> **Exercise**
From the line containing "-undarvenslum er (254, 370)" through the end of the entries, please repeat every line exactly and nothing more; the pictures do not belong in the copy.
(Entries supplied begins)
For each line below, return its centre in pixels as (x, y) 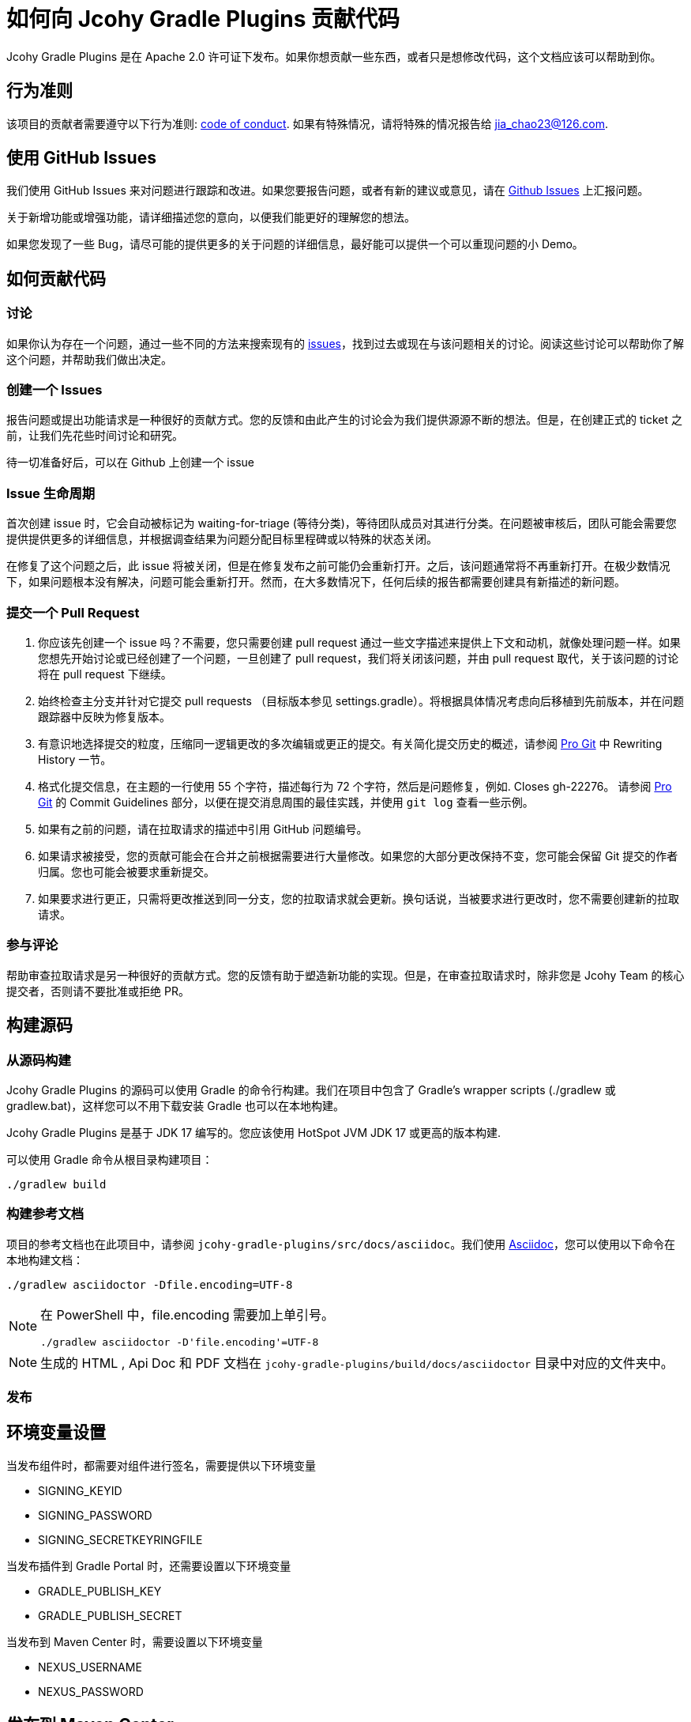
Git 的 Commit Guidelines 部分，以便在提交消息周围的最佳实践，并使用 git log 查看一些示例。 (286, 802)
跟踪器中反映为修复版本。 (104, 716)
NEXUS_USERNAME (90, 1667)
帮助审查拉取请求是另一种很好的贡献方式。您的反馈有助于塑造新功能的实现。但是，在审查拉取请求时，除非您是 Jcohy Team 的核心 (345, 975)
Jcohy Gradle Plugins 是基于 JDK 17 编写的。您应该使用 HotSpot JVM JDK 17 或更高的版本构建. (254, 1132)
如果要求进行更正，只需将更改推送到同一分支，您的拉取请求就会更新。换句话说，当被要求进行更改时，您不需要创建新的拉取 (359, 898)
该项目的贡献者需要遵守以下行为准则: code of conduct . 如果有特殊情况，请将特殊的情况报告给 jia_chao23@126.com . (308, 123)
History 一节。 (75, 759)
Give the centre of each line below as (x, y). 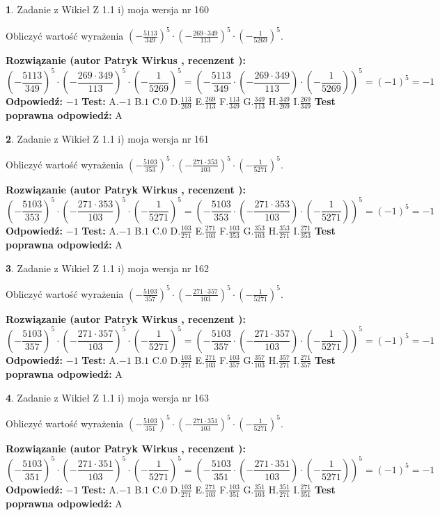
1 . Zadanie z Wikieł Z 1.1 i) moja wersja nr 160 (108, 9)
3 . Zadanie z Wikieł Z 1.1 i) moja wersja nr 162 (108, 268)
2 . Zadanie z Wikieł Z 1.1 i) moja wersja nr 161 (108, 138)
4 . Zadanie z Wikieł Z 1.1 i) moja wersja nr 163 (108, 397)
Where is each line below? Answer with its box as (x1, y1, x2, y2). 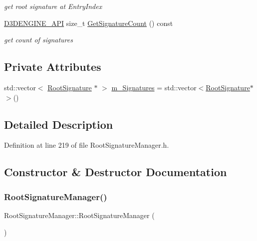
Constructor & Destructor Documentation (4, 164, 227, 180)
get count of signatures (4, 34, 73, 45)
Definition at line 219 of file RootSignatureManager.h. (4, 140, 169, 150)
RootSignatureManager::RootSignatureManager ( (4, 210, 155, 220)
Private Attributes (4, 59, 101, 74)
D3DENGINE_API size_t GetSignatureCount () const (4, 17, 173, 28)
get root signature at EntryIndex (4, 1, 102, 11)
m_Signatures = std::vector (111, 82, 197, 92)
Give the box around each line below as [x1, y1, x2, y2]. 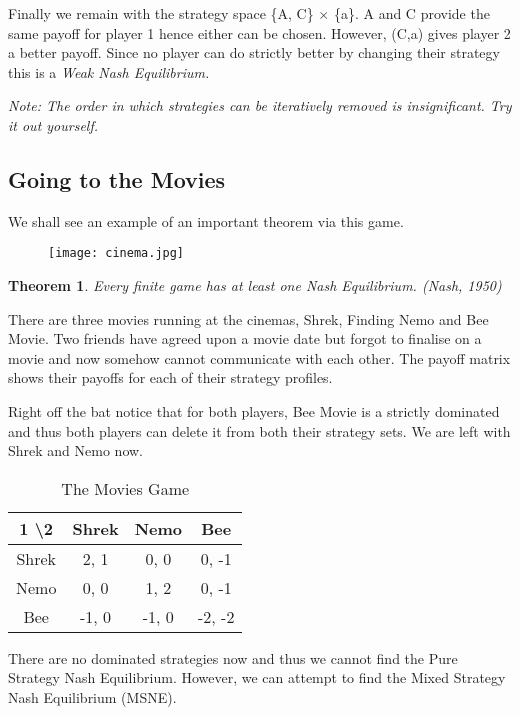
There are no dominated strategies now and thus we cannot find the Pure [8, 647, 458, 668]
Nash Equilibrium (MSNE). [8, 686, 177, 707]
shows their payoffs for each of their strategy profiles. [8, 367, 333, 388]
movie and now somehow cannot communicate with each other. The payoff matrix [8, 347, 511, 368]
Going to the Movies [8, 163, 226, 194]
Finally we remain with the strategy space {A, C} [8, 3, 314, 23]
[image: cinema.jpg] [48, 246, 185, 261]
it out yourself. [8, 114, 99, 135]
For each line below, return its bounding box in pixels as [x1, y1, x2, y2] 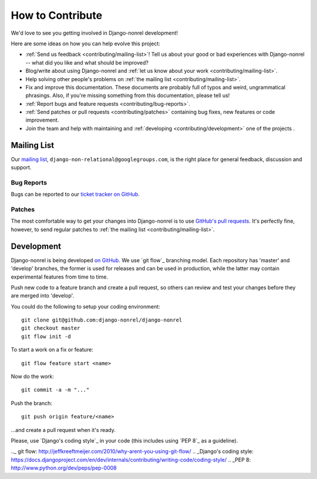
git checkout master [21, 325, 80, 331]
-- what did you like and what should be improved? [25, 59, 149, 66]
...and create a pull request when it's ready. [11, 426, 116, 433]
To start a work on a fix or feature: [11, 346, 93, 353]
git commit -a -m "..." [21, 387, 90, 393]
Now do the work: [11, 373, 54, 380]
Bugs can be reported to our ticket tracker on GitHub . [11, 191, 140, 198]
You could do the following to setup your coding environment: [11, 303, 161, 310]
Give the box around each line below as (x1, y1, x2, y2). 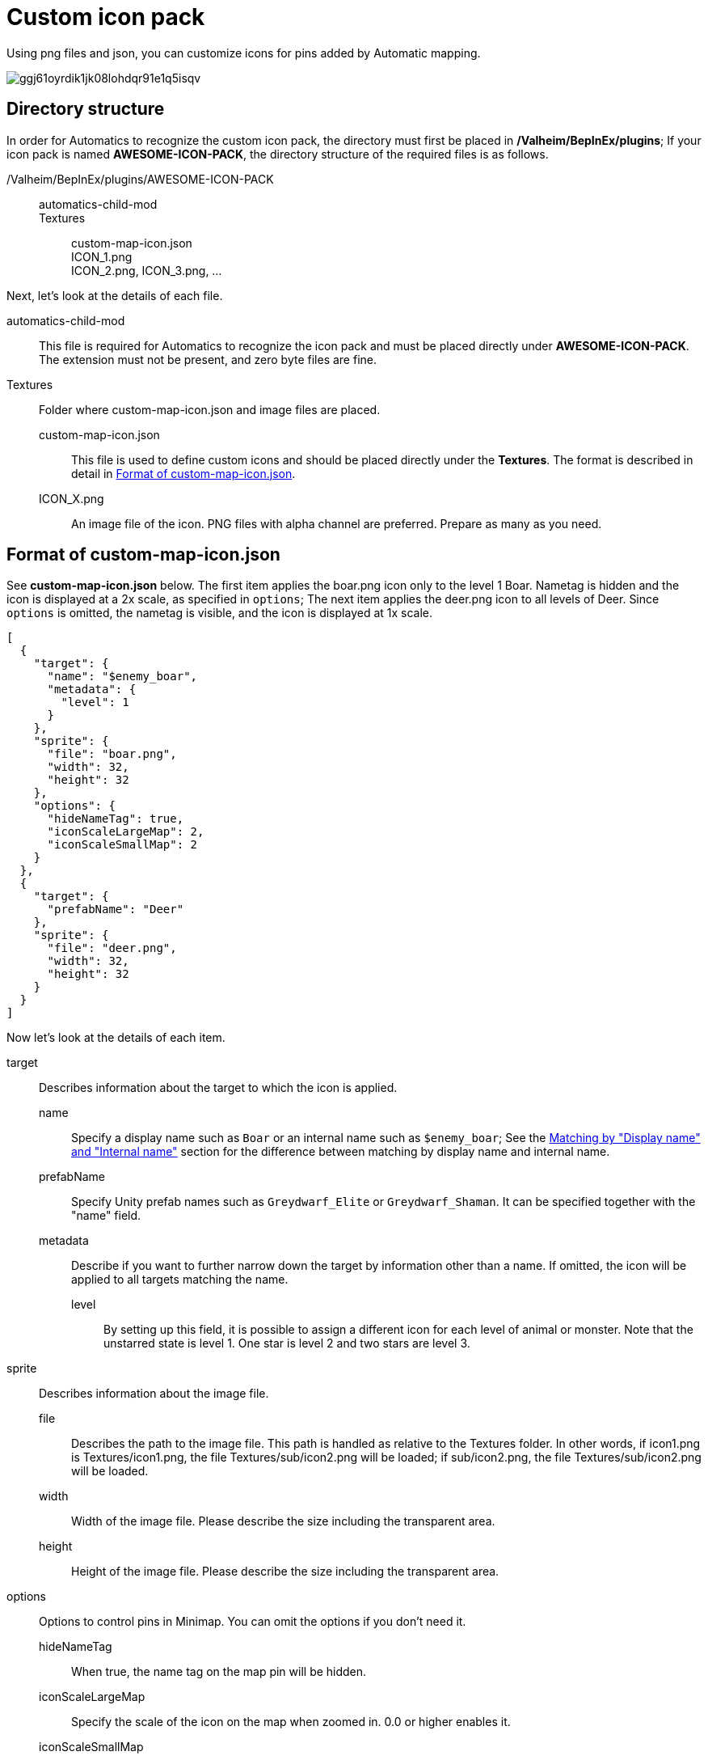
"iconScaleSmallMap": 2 (47, 838, 198, 852)
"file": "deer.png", (47, 941, 177, 955)
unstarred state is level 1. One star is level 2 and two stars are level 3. (103, 1336, 470, 1351)
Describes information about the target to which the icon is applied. (39, 1081, 398, 1095)
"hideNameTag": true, (47, 812, 184, 826)
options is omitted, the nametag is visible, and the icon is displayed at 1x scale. (6, 606, 433, 620)
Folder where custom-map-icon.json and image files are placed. (39, 402, 381, 417)
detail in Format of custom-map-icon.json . (71, 466, 296, 480)
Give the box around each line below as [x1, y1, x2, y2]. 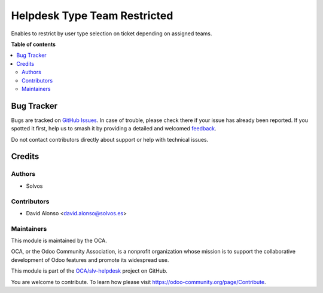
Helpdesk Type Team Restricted [11, 9, 173, 22]
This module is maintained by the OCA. [11, 237, 107, 245]
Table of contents [11, 41, 56, 48]
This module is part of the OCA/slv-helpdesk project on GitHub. [11, 267, 167, 274]
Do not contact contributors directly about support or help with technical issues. [11, 136, 209, 143]
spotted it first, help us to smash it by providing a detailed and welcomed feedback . [11, 125, 217, 132]
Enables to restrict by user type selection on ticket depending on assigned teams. [11, 30, 212, 37]
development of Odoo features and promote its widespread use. [11, 256, 169, 263]
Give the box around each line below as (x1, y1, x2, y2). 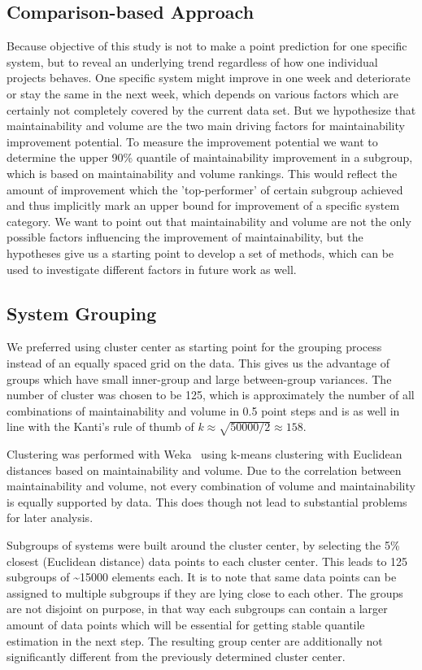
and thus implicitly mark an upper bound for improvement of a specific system (7, 197, 400, 214)
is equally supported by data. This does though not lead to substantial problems (7, 493, 407, 510)
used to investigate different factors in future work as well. (7, 260, 297, 277)
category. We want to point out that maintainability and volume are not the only (7, 212, 411, 229)
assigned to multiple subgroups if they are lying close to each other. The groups (7, 584, 403, 601)
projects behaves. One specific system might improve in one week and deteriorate (7, 69, 411, 86)
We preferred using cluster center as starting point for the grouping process (7, 338, 382, 355)
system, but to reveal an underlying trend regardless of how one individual (7, 53, 378, 70)
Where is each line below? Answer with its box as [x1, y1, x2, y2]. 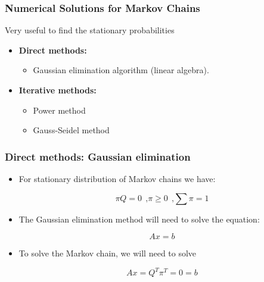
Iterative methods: [18, 84, 97, 96]
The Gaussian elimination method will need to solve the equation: [18, 212, 260, 225]
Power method [33, 104, 86, 116]
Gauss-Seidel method [33, 124, 110, 136]
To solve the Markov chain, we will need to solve [18, 247, 197, 259]
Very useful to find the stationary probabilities [5, 24, 175, 36]
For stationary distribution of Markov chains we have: [18, 173, 216, 184]
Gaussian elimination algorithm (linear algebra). [33, 64, 209, 76]
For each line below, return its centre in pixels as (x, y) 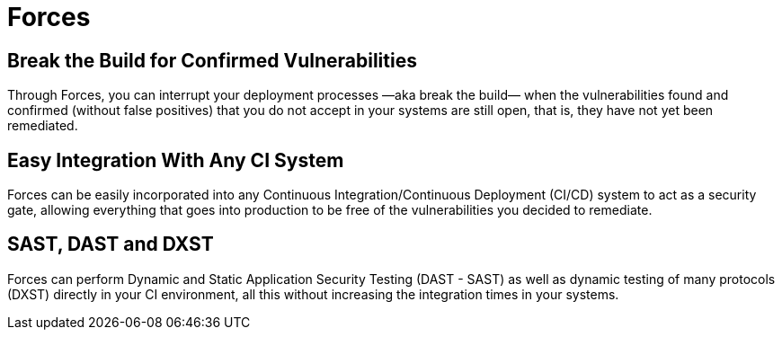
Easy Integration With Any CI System (176, 160)
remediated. (43, 126)
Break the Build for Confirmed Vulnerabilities (212, 60)
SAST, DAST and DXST (111, 244)
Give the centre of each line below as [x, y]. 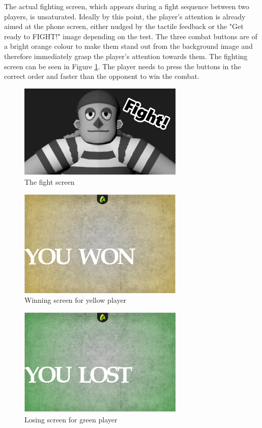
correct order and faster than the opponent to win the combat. [102, 76]
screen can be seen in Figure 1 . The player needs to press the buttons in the [123, 66]
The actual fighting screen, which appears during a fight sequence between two [127, 6]
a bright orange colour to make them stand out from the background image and [128, 46]
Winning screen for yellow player [76, 300]
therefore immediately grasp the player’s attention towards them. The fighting [126, 56]
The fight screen [50, 182]
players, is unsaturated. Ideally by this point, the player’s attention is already [125, 16]
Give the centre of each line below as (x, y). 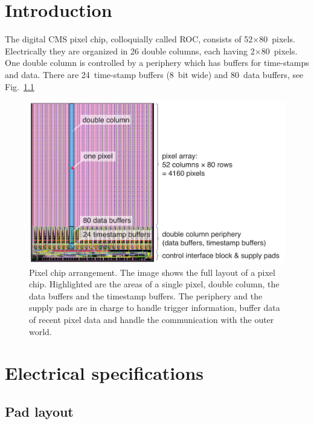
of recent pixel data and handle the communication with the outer (152, 320)
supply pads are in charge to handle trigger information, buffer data (155, 308)
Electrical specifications (104, 373)
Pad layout (39, 411)
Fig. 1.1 (20, 86)
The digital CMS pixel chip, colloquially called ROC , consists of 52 (129, 39)
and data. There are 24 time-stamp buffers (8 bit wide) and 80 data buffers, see (154, 74)
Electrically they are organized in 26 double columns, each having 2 (130, 51)
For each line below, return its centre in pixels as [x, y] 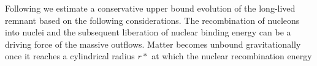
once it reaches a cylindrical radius [70, 56]
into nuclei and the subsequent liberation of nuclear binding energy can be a [148, 32]
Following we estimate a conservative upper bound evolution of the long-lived [150, 8]
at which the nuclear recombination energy [232, 56]
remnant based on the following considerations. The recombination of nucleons [152, 20]
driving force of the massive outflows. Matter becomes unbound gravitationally [153, 44]
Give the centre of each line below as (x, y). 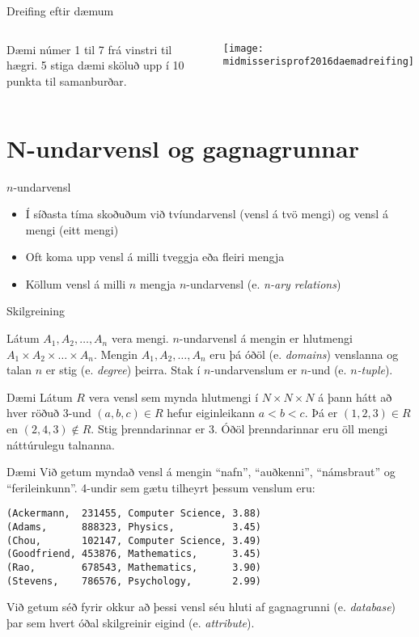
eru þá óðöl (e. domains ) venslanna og (304, 354)
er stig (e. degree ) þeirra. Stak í (123, 370)
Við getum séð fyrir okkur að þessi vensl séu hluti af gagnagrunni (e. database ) (201, 607)
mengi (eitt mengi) (72, 229)
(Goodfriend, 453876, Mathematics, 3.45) (134, 554)
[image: (243, 48)
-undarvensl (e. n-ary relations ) (264, 283)
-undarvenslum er (254, 370)
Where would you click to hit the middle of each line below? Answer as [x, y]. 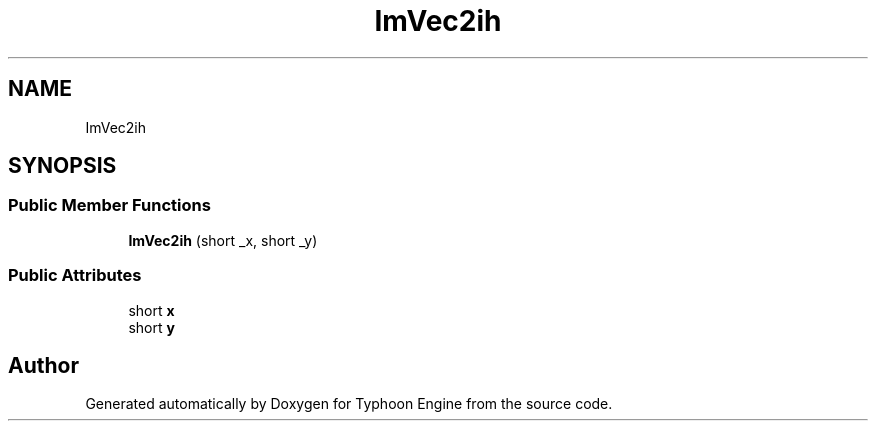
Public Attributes [75, 275]
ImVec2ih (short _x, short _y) [223, 240]
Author [43, 365]
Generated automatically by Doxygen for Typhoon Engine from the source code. [349, 404]
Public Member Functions [109, 205]
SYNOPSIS [62, 166]
(Entries supplied ends)
> **Solution**
-undarvenslum er (254, 370)
Where would you click to hit the middle of each line below? Answer as [x, y]. 
Public Attributes [75, 275]
ImVec2ih (short _x, short _y) [223, 240]
Author [43, 365]
Generated automatically by Doxygen for Typhoon Engine from the source code. [349, 404]
Public Member Functions [109, 205]
SYNOPSIS [62, 166]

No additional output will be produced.